8.1 基础流式 stream（同步，迭代器）

python 复制代码

chunks = []
# for循环遍历迭代器（Python迭代器语法）
for chunk in model.stream("讲一个长笑话"):
    chunks.append(chunk)  # 收集所有块（Python列表append方法）
    print(chunk.content, end="", flush=True)  # 实时打印，flush=True刷新缓冲区

8.2 异步流式 astream（协程，高并发）

python 复制代码

import asyncio  # Python异步模块

# 异步函数（async def定义，Python协程语法）
async def async_output():
    # async for：遍历异步迭代器（Python异步迭代语法）
    async for chunk in model.astream("讲一个言情小故事"):
        print(chunk.content, end="", flush=True)

asyncio.run(async_output())  # 运行协程（Python异步运行方法）

8.3 自定义流式解析器（生成器yield）

python 复制代码

from typing import Iterator  # Python迭代器类型提示

# 自定义解析器（生成器函数，yield关键字生成迭代器，Python生成器语法）
def defined_parser(input: Iterator[str]) -> Iterator[str]:
    buffer = ""
    for chunk in input:
        buffer += chunk
        # 按中文标点切割（Python字符串操作：index找下标、切片）
        while '，' in buffer or '。' in buffer:
            if '，' in buffer:
                stop_index = buffer.index('，')
                yield buffer[:stop_index].strip()  # yield生成每一块内容
                buffer = buffer[stop_index+1:]
            elif '。' in buffer:
                stop_index = buffer.index('。

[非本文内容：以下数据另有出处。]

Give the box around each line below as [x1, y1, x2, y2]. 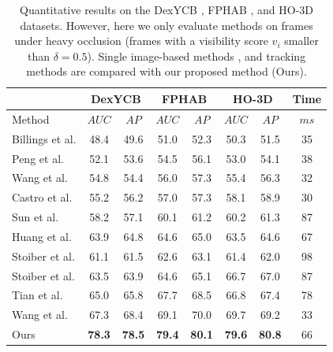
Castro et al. [12, 189, 73, 206]
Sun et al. [12, 209, 59, 225]
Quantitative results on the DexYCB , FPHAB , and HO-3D [20, 2, 314, 17]
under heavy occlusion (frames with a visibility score [14, 32, 268, 49]
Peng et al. [12, 150, 64, 166]
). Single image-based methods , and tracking [87, 47, 306, 64]
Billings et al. [12, 130, 77, 146]
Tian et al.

')
                yield buffer[:stop_index].strip()
                buffer = buffer[stop_index+1:]
    yield buffer.strip()  # 生成最后一块内容

# 链式调用自定义解析器
parser = StrOutputParser()
chain = model | parser | defined_parser
for chunk in chain.stream("写一首关于爱情的诗歌"):
    print(chunk)

九、关键优化建议

密钥管理：API_KEY、BASE_URL存入环境变量/.env，禁止硬编码。
参数调优：temperature=0（严谨场景）；0.7~1.2（创意场景）。
工具开发：注释清晰，提升调用准确率。
生产优先：结构化输出+工具调用+本地部署，保障隐私与稳定。